A medium-term effort to achieve independence from oil — and other fossil fuels — will require creation of new global institutions and rules, as “A Call for Global Economic and Energy Transitions” in this issue suggests.
But success in such a systemic shift is only likely to come if shorter-term priorities can be achieved.
Here’s an 8-step plan forward, focusing on achieving U.S. independence from oil:                                                           

  1. Stigmatize Big Oil. The public health gains from reduced cigarette smoking depended crucially on the vilification of Big Tobacco. When the public perceived the tobacco companies as an illegitimate player in policy debates, it became much more possible to pursue evidence-based health policy.
  2. Kick Big Oil Out of Politics. Absent comprehensive campaign finance and lobby reform, Big Oil will continue to cast a pall over energy policy debates. That is, unless there is a focused campaign that makes the cost of accepting oil industry contributions greater than their monetary benefit, and makes it unpalatable for policymakers to meet with industry lobbyists. Oil Change International is leading the effort to achieve this political and cultural shift, through its Separation of Oil and State initiative.
  3. End all governmental subsidies of oil drilling and production, including support for Big Oil’s overseas operations. Plough all savings into renewable energy research and development (R&D), deployment of existing technologies and support for efficiency measures.

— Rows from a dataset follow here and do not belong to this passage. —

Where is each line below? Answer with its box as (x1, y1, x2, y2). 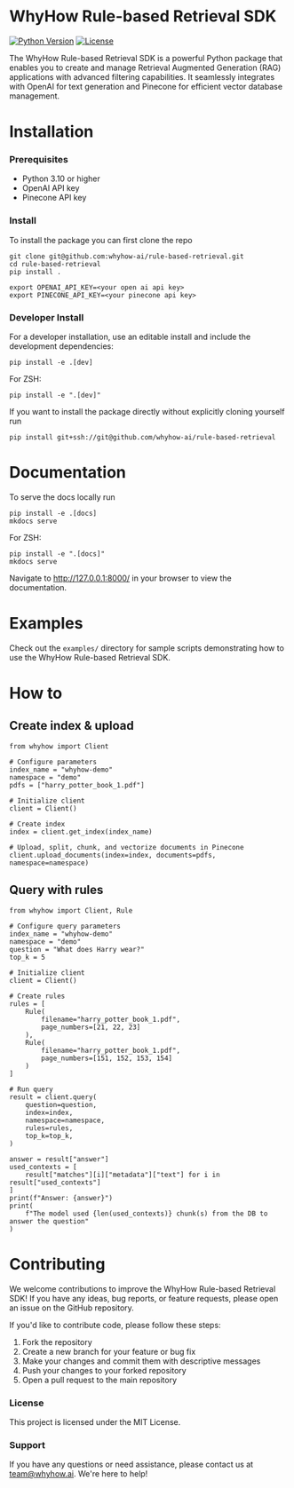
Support (9, 1438, 46, 1451)
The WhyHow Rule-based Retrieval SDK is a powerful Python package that (9, 52, 283, 63)
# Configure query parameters (9, 922, 122, 930)
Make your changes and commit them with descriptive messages (21, 1356, 261, 1366)
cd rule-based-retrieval (9, 259, 101, 268)
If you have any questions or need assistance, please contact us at (9, 1459, 254, 1470)
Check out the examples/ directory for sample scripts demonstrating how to (9, 642, 284, 653)
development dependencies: (9, 341, 114, 352)
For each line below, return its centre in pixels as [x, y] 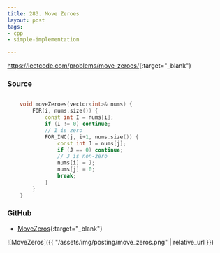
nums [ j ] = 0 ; [76, 169]
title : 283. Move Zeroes [43, 14]
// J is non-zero [82, 157]
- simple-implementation [43, 40]
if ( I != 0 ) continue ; [78, 124]
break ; [67, 176]
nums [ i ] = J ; [76, 163]
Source [20, 84]
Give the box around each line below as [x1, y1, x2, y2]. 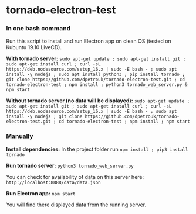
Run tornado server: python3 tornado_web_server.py [6, 162, 134, 169]
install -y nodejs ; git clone [6, 113, 83, 120]
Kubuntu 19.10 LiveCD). [6, 44, 62, 51]
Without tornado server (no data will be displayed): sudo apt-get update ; [6, 97, 190, 104]
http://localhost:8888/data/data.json [6, 180, 101, 185]
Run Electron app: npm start [6, 189, 76, 196]
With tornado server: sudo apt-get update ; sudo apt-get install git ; [6, 55, 186, 62]
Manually [6, 132, 33, 140]
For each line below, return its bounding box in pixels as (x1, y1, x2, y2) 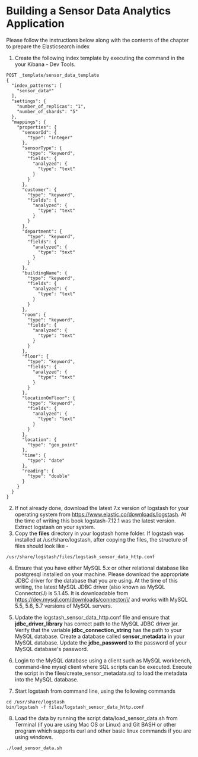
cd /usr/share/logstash (6, 699, 65, 705)
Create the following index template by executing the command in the (14, 54, 185, 61)
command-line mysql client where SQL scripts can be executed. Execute (14, 663, 193, 670)
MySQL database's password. (14, 645, 88, 652)
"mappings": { (11, 119, 46, 125)
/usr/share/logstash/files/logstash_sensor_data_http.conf (6, 553, 155, 560)
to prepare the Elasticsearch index (6, 43, 90, 50)
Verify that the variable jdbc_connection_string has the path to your (14, 626, 182, 633)
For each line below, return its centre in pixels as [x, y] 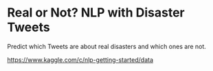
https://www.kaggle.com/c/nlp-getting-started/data [80, 59]
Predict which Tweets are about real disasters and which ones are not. [106, 46]
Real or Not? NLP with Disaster [96, 13]
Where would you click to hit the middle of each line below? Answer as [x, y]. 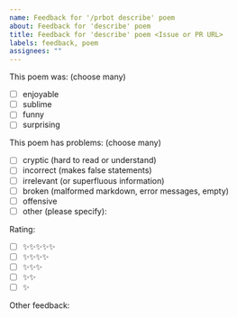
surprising [41, 125]
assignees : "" [36, 51]
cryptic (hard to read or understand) [89, 160]
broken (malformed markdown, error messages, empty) [126, 191]
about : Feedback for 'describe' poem [80, 26]
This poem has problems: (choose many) [86, 143]
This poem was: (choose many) [68, 77]
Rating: [23, 229]
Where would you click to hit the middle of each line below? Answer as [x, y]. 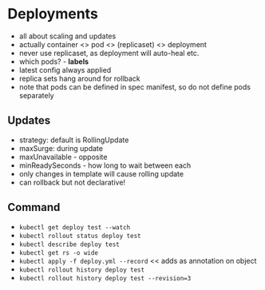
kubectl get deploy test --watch [75, 227]
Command [34, 207]
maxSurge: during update [61, 148]
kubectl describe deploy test [69, 244]
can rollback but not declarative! [72, 182]
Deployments [53, 14]
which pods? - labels [54, 62]
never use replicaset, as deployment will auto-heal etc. [109, 53]
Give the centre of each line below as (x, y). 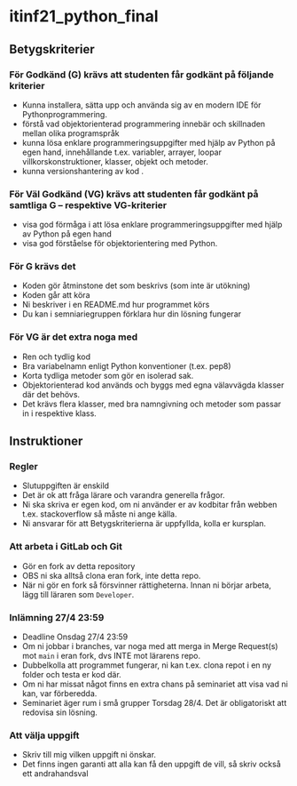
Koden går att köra (56, 295)
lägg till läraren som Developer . (78, 594)
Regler (23, 467)
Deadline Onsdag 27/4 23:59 (75, 637)
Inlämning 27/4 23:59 (57, 617)
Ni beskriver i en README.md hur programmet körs (116, 305)
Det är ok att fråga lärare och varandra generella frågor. (123, 495)
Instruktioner (46, 441)
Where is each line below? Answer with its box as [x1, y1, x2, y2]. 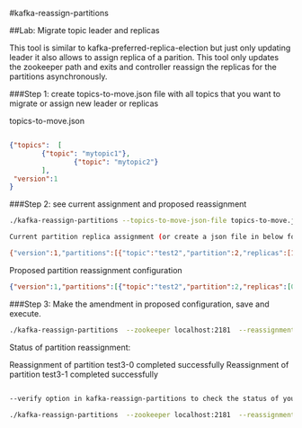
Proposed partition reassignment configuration [9, 264, 182, 275]
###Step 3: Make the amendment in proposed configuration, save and [9, 299, 270, 309]
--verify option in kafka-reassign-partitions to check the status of [9, 394, 280, 403]
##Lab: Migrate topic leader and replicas [9, 25, 160, 35]
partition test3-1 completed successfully [9, 369, 159, 379]
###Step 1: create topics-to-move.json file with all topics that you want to [9, 89, 281, 99]
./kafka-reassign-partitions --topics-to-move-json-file [9, 216, 227, 226]
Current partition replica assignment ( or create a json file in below [9, 233, 283, 242]
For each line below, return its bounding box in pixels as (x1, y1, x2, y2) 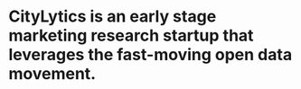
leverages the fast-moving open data (8, 45, 293, 65)
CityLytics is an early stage (8, 6, 217, 27)
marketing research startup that (8, 25, 254, 46)
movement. (8, 64, 97, 85)
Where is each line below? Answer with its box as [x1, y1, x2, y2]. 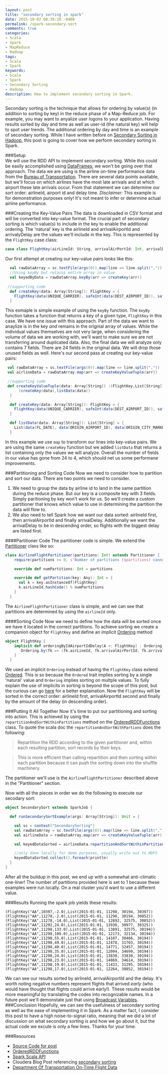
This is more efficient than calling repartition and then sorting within [17, 755, 157, 761]
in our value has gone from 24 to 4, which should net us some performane [5, 455, 158, 461]
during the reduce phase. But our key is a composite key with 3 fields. [12, 490, 156, 496]
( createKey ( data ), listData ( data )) [18, 388, 91, 393]
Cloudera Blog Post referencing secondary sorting [12, 1059, 116, 1065]
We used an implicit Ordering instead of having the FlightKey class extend [5, 667, 158, 673]
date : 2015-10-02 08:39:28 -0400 [5, 17, 75, 22]
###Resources [5, 1033, 36, 1039]
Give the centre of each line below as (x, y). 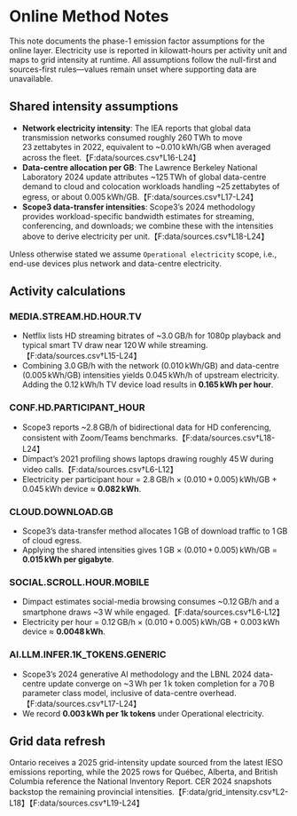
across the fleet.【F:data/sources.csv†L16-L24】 (111, 157)
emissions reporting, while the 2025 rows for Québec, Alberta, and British (144, 772)
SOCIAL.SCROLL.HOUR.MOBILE (79, 582)
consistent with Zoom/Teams (75, 438)
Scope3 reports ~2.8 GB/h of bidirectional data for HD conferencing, (147, 427)
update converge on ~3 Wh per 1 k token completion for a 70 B (161, 683)
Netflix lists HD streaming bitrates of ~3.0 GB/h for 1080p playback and (152, 336)
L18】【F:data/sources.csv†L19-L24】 (77, 803)
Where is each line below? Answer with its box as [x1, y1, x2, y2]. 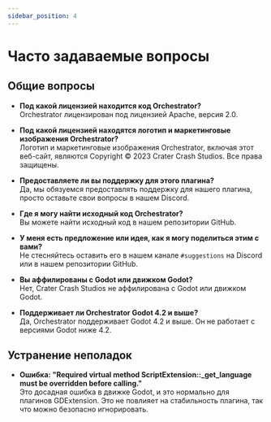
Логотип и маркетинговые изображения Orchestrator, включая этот [19, 142, 255, 152]
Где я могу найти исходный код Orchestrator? [19, 208, 183, 218]
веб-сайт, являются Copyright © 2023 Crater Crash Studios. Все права [19, 151, 263, 161]
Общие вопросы [7, 79, 95, 94]
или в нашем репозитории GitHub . [19, 259, 139, 268]
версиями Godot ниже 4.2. [19, 324, 112, 334]
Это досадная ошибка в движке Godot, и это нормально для [19, 387, 230, 397]
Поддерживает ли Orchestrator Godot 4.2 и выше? [19, 307, 199, 317]
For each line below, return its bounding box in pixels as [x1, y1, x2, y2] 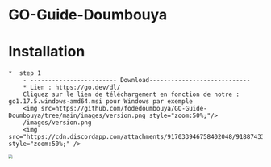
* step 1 [8, 69, 42, 77]
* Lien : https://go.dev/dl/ [23, 83, 121, 92]
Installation [8, 43, 85, 61]
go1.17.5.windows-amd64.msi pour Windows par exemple [8, 98, 194, 106]
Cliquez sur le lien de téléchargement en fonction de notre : [23, 90, 240, 98]
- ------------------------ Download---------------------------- [23, 77, 251, 85]
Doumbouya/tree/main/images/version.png [8, 111, 147, 120]
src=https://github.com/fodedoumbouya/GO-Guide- [40, 105, 207, 113]
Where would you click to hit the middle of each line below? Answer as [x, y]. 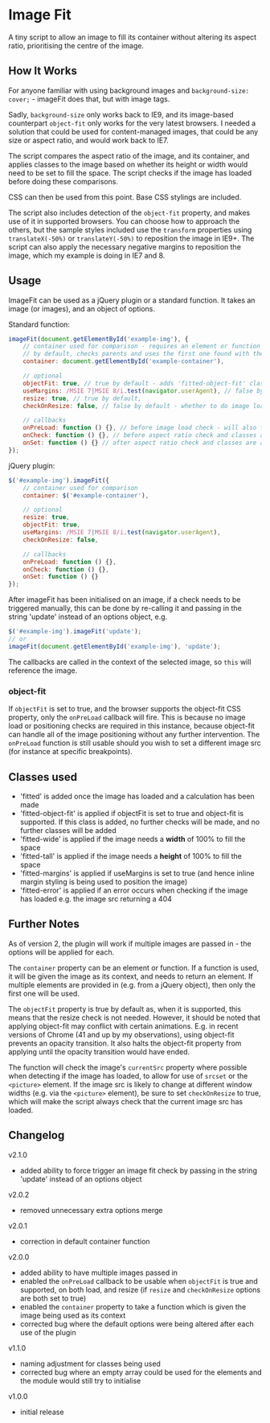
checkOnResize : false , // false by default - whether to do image [136, 406]
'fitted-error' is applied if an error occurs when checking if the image [134, 890]
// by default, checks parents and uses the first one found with [136, 354]
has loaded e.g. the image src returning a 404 [96, 898]
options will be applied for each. [61, 952]
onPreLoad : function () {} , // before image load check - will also [140, 428]
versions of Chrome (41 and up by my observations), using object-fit [121, 1034]
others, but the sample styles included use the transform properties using [130, 229]
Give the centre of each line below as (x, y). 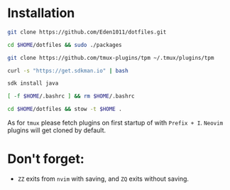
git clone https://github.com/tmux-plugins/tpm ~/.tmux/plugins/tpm (111, 58)
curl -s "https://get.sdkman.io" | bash (68, 70)
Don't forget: (46, 159)
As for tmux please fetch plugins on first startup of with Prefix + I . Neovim (115, 123)
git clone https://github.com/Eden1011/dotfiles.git (87, 32)
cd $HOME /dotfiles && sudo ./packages (65, 45)
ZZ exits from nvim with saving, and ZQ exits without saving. (103, 179)
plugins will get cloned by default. (57, 130)
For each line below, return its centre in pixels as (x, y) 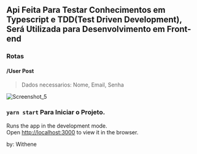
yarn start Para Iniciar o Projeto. (56, 112)
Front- (179, 29)
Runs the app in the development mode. (57, 126)
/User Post (20, 71)
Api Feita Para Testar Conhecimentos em (86, 10)
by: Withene (21, 144)
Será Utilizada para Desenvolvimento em (86, 29)
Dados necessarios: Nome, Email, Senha (73, 85)
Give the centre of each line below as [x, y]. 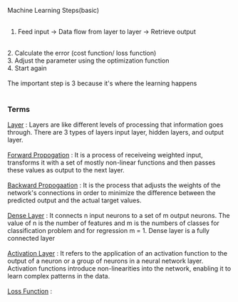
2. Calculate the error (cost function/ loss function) [82, 53]
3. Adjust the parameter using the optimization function [88, 61]
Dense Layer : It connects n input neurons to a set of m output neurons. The [119, 216]
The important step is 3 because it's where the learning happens [102, 83]
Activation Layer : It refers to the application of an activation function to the [118, 254]
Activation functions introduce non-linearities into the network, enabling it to [119, 269]
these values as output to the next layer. [66, 170]
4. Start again [27, 68]
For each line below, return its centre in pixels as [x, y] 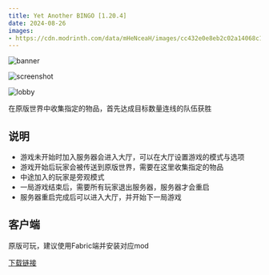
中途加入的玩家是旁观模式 [62, 177]
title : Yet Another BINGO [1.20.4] [68, 16]
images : [21, 30]
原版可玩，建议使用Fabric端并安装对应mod [79, 245]
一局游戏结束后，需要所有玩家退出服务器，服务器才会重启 [114, 187]
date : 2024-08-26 [37, 23]
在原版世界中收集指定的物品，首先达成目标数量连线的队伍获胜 [110, 108]
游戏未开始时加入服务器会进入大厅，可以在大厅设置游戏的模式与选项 [132, 157]
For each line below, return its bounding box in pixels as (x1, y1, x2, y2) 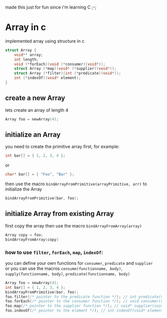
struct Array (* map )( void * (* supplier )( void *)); (14, 66, 117, 71)
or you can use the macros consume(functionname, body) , (5, 265, 123, 271)
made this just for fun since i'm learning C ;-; (5, 4, 97, 10)
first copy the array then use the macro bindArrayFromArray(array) (5, 222, 142, 228)
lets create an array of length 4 (5, 107, 69, 113)
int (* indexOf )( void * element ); (14, 76, 81, 81)
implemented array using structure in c (5, 38, 84, 44)
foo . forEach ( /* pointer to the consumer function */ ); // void (5, 299, 139, 304)

  4. Impose a windfall profits tax on Big Oil. With their grip over limited U.S. refining capacity, the major oil companies now routinely price-gouge consumers. Their excess profits should be taxed, and devoted to renewables and efficiency.
  5. Most oil is used for transport, meaning efforts to reduce oil dependence must focus on car and truck usage of gasoline. The 2007 Energy Bill increased fuel efficiency standards, requiring cars average 35 miles per gallon by 2020. This is less than many European countries and Japan and China require right now, as the International Energy Agency has noted. Much more aggressive standards, starting right away and ratcheting up continuously, must be put in place.
  6. Mandating electric cars. Even as gasoline-fueled cars become more efficient, they must be displaced by cars that do not rely on the internal combustion engine. If there is a political mandate, electric and perhaps hydrogen cars will be feasible in the near term.
  7. There must be a major build out of public transportation, both locally and regionally. Local public transportation should be free.
  8. Federal and state governments must invest large sums — tens of billions of dollars annually — in renewable energy and energy efficiency technologies. Where possible, the fruits of these investments should be made available nonexclusively, and never licensed to create price-gouging monopolies.

There is nothing particularly innovative about this agenda, which is no different than it would have been a quarter century ago. Stagnation on energy policy reflects, to a very considerable degree, the oil industry’s enormous political power. Achieving independence from oil is at least as much a political as technological challenge.